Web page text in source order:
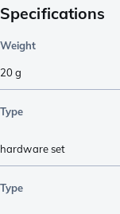
Specifications
Weight
20g
Type
hardware set
Type
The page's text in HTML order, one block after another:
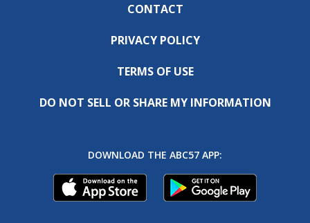
CONTACT
PRIVACY POLICY
TERMS OF USE
DO NOT SELL OR SHARE MY INFORMATION
DOWNLOAD THE ABC57 APP:
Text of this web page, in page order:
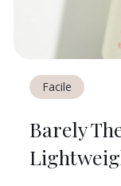
Facile
Barely
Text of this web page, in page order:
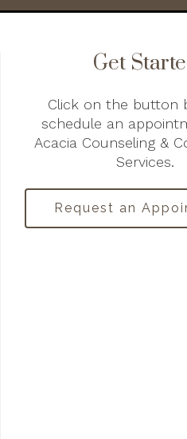
Get
Click on the button
schedule an
Acacia Counseling &
Services.
Request an
┄┄┄┄┄┄┄┄┄┄┄┄┄┄┄┄┄┄┄┄
Retype the lines exactly as they appear, beginning with the line that contains "The page's text" and ending with the final line of the entries, and omit the pictures.

The page's text in HTML order, one block after another:
CONTACT
PRIVACY POLICY
TERMS OF USE
DO NOT SELL OR SHARE MY INFORMATION
DOWNLOAD THE ABC57 APP:
Text of this web page, in page order:
Facile
Barely
Text of this web page, in page order:
Get
Click on the button
schedule an
Acacia Counseling &
Services.
Request an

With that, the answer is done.